// April 1, 2013//
Dominion said Monday that it has reached three major milestones in its Dominion Cove Point LNG liquefaction project.
The company has fully subscribed the marketed capacity of the project, awarded major contracts and will submit an application today for the $3.4 billion to $3.8 billion facility to the Federal Energy Regulatory Commission. The filing is more than 12,000 pages and details the safety, environment, security, cost and community effects of the new liquified natural gas facility.

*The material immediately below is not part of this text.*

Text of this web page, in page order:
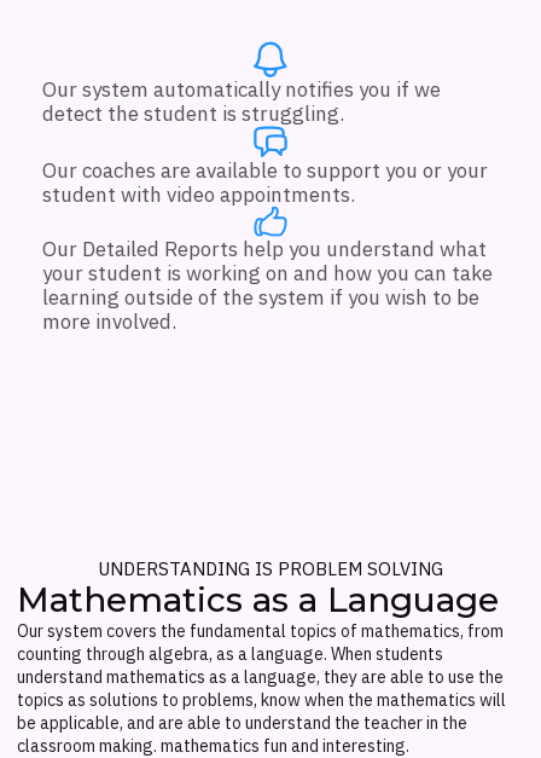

In a news release,Dominion said it has signed 20-year terminal service agreements with Pacific Summit Energy LLC, a U.S. affiliate of Japanese trading company Sumitomo Corp., and GAIL Global (USA) LNG LLC, a U.S. affiliate of GAIL (India) Ltd. Those companies have each contracted for half of the marketed capacity. Sumitomo, in turn, has announced agreements to serve Tokyo Gas Co. and Kansai Electric Power Co., Inc. According to Dominion, GAIL is the largest natural gas processing and distributing company in India.
Dominion has awarded its engineering, procurement and construction (EPC) contract for new liquefaction facilities to IHI/Kiewit Cove Point, a joint venture between IHI E&C International Corp. of Houston and Kiewit Corp. of Omaha, Neb.

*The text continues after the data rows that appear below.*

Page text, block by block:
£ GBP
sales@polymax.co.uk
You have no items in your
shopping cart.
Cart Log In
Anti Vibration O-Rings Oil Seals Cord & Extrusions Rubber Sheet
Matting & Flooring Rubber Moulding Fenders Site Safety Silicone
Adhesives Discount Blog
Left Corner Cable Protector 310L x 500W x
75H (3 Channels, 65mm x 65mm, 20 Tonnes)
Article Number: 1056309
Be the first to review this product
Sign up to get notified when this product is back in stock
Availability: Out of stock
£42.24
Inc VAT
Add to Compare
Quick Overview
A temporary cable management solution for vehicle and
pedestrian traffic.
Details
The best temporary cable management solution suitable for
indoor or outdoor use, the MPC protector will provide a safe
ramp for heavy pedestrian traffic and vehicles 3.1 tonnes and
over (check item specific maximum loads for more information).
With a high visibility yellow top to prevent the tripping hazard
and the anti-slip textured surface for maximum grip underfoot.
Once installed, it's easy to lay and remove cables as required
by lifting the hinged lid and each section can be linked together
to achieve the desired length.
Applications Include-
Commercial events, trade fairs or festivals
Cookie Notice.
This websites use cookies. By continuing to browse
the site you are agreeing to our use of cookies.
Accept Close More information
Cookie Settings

“Japan and India are important allies and trading partners of the United States that are in need of secure sources of natural gas, and Sumitomo and GAIL are high-quality companies working to meet those needs,” Thomas F. Farrell II, Dominion chairman, president and CEO of the Richmond-based energy company, said in a statement. “We believe the agreements we have signed serve very important economic goals for all three nations.”

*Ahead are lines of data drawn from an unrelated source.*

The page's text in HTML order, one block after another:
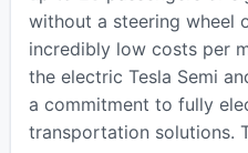
without a steering wheel
incredibly low costs per
the electric Tesla Semi
a commitment to fully
transportation solutions.
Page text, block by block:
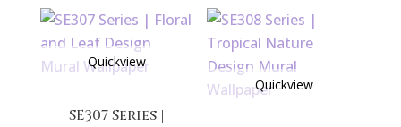
Quickview
SE307 Series |
Quickview

While the gas liquefied at Cove Point may be sourced from a wide variety of areas, Farrell noted that Cove Point – located on the Chesapeake Bay in Lusby, Md. – would be a premier facility in terms of direct access to the Marcellus and Utica shale plays, two of the most prolific natural gas basins in North America. “No other proposed liquefaction facility can provide the strategic value in terms of supply and location,” Farrell said. “We believe that having achieved these milestones of signed terminal service agreements, an EPC contract and our FERC filing, we are well positioned to obtain permission from the U.S. Department of Energy to move forward with this vital infrastructure project.”
Dominion said benefits of this project are expected to be far-reaching. One study has shown that up to 4,000 jobs would be created in Maryland during the construction phase. Benefits to the natural gas and other industries would support another 14,600 jobs once the facility enters service. The project would produce an estimated $9.8 billion in royalty payments to mineral owners over 25 years. And, about $1 billion annually of additional federal, state and local government revenues would be generated directly and indirectly.
Subject to regulatory approvals, Dominion plans to start construction on the 5.25-MTPA (million tons per annum) facility in 2014 and put the liquefaction facilities in service in 2017.
Customers also have signed precedent agreements for service on the 88-mile Cove Point pipeline, which connects the facility to a nexus of interstate natural gas pipelines in northern Virginia. According to Dominion, customers will procure their own natural gas and deliver it to the Cove Point pipeline. Dominion will liquefy the gas, store it and load it into ships brought to the facility on the Chesapeake Bay. Dominion will provide a tolling service, and will not take possession of either the natural gas or the LNG.